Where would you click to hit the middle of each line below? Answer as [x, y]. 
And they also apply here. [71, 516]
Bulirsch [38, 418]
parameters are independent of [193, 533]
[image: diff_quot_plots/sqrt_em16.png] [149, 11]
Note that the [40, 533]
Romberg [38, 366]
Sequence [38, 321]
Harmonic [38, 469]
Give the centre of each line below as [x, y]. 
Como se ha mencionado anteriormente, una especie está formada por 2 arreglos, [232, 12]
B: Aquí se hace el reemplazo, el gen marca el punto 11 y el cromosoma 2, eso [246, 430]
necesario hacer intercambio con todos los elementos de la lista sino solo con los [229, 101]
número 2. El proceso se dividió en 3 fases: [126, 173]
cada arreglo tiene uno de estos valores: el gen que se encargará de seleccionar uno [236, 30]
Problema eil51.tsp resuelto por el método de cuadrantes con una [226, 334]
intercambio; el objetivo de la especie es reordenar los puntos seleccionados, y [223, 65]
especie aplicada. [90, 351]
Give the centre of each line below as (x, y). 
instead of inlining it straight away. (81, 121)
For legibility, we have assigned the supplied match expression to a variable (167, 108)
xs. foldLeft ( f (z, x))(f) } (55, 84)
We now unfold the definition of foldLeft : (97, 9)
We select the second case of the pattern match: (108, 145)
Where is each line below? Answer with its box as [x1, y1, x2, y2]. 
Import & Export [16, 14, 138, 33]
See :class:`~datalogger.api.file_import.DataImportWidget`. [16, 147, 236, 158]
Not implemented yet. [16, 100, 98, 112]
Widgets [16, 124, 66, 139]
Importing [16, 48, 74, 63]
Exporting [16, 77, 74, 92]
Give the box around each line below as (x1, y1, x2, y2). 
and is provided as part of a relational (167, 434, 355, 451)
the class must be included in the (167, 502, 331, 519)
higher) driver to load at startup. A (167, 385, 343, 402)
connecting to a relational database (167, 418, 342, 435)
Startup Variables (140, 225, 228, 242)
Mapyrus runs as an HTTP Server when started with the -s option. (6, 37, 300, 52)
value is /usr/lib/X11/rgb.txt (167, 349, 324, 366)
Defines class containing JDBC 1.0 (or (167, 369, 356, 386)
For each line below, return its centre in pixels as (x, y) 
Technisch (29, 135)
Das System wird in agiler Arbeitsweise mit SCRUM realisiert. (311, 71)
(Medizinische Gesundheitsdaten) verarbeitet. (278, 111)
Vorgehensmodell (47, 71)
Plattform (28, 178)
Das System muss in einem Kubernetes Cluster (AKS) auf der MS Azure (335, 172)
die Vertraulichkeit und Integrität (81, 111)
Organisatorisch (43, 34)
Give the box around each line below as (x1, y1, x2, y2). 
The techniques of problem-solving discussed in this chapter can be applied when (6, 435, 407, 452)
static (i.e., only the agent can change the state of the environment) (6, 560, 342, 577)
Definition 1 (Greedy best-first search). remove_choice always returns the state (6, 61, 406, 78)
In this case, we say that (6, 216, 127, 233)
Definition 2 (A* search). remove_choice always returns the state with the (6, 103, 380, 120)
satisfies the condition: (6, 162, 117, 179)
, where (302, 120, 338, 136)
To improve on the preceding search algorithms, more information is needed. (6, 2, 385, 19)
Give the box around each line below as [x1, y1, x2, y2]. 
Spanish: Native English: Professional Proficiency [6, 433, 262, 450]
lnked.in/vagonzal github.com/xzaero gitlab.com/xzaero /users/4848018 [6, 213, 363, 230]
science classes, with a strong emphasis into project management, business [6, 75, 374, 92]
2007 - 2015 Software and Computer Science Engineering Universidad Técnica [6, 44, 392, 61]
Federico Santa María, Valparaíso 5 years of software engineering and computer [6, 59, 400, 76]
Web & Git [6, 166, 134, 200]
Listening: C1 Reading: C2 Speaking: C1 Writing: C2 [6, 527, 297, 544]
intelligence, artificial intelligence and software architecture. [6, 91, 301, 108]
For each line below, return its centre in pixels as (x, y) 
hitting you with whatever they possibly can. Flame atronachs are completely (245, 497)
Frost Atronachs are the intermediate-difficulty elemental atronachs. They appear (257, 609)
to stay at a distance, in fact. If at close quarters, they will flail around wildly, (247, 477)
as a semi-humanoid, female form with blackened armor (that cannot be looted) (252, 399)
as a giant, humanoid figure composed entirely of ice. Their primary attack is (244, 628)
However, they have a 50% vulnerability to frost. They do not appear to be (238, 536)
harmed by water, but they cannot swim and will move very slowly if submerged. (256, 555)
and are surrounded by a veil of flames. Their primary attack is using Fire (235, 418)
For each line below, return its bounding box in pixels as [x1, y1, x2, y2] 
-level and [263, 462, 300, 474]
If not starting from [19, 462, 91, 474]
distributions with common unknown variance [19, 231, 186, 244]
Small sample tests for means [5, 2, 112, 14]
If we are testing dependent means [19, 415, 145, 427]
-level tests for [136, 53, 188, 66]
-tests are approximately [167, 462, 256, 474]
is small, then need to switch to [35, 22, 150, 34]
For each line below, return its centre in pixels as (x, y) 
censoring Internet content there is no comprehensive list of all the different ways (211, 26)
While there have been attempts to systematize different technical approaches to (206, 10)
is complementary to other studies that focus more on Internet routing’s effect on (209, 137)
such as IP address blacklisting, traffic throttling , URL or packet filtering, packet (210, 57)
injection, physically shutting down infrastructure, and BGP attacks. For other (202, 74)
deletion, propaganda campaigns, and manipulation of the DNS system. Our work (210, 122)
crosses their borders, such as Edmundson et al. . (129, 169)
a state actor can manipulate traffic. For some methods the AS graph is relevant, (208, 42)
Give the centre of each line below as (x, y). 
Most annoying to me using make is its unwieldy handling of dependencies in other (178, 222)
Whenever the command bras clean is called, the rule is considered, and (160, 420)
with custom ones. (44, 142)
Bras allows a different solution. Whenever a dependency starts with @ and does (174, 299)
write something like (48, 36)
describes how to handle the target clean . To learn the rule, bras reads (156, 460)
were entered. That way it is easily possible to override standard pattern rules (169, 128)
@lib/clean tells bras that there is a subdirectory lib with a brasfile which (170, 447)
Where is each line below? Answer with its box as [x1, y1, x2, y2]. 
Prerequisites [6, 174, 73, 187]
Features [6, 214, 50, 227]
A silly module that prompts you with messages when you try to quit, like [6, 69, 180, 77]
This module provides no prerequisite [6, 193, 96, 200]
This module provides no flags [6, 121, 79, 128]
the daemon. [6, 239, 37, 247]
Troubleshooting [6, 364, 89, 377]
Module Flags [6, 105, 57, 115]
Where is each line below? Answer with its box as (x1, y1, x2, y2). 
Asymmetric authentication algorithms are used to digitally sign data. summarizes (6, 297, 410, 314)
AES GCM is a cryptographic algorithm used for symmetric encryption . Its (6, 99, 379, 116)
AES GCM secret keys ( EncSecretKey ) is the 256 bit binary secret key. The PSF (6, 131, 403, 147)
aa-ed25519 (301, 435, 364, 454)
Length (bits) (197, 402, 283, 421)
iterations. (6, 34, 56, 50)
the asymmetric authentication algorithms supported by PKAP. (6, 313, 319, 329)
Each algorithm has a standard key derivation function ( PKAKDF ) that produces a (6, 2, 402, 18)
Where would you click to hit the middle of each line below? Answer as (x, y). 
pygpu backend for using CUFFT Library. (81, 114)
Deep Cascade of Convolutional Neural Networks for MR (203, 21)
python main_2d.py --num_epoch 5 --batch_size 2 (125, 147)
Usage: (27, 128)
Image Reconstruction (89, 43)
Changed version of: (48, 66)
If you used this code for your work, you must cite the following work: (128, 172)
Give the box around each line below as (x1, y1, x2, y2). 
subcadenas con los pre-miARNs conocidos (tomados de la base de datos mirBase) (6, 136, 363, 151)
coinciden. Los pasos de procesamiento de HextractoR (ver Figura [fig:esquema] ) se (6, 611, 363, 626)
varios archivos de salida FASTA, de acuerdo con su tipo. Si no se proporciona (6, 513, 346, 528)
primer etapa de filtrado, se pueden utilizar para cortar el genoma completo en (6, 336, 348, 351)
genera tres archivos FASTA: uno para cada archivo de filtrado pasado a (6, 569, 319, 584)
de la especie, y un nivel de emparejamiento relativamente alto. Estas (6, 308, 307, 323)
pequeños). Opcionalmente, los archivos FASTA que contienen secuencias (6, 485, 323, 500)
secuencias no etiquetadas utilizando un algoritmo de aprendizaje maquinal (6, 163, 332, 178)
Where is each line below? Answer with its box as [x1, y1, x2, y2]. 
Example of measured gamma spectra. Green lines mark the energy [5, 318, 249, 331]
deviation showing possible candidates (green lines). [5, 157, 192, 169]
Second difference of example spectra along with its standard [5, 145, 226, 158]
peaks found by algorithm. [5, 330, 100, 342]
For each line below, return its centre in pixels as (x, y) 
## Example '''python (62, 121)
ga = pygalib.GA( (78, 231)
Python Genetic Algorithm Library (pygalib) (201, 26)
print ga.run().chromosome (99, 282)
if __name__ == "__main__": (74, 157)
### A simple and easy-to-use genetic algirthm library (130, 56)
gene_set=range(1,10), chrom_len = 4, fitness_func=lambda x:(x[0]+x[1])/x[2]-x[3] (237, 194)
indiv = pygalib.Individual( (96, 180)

_Task goal_
Would you copy, unchanged, the stretch of the records above that begins at the line containing "xs. foldLeft ( f" and ends at the line containing "Import & Export [16, 14, 138, 33]", and only that?

_Result_
xs. foldLeft ( f (z, x))(f) } (55, 84)
We now unfold the definition of foldLeft : (97, 9)
We select the second case of the pattern match: (108, 145)
Where is each line below? Answer with its box as [x1, y1, x2, y2]. 
Import & Export [16, 14, 138, 33]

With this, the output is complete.